**EXERCISE OBJECTIVE**
All lines in the records below with the word "modules" must be returned.

====== RECORDS FOR PROCESSING

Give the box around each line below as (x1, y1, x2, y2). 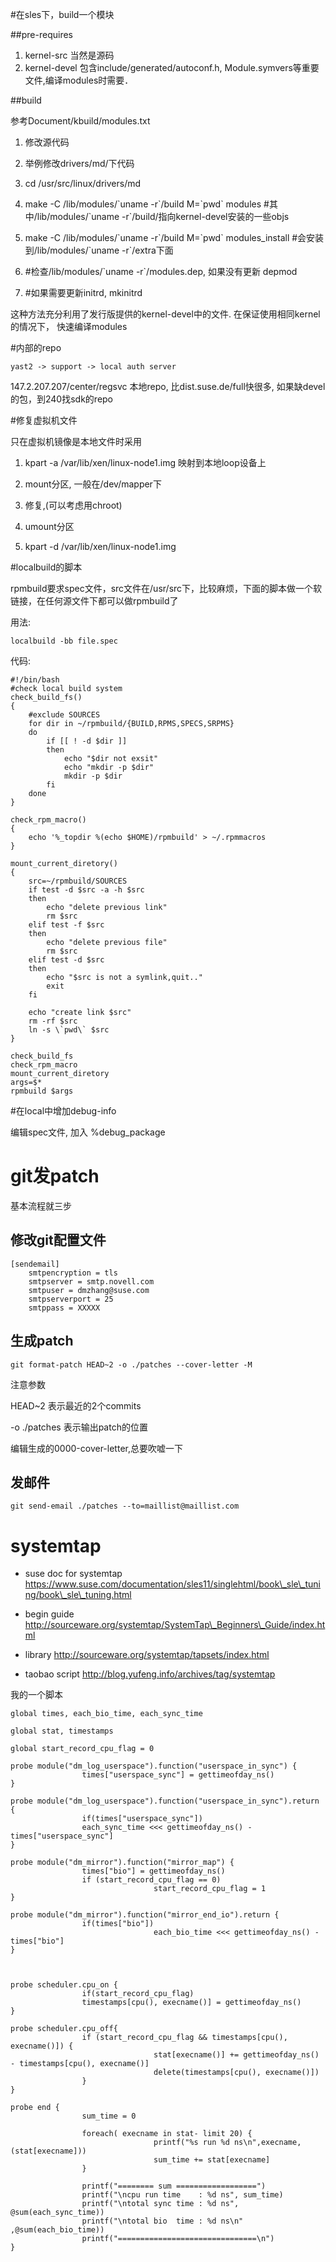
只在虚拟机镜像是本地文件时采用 (10, 436, 142, 447)
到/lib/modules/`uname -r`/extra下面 (24, 244, 174, 256)
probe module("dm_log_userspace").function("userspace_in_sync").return (10, 1796, 320, 1807)
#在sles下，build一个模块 (10, 9, 115, 20)
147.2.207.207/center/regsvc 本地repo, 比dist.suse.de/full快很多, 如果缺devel (10, 381, 326, 392)
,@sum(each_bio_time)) (10, 2225, 105, 2235)
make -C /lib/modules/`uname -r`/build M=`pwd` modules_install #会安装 (24, 232, 325, 243)
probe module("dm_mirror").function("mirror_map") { (10, 1858, 235, 1868)

============

**WRITTEN ANSWER**
到/lib/modules/`uname -r`/extra下面 (24, 244, 174, 256)
make -C /lib/modules/`uname -r`/build M=`pwd` modules_install #会安装 (24, 232, 325, 243)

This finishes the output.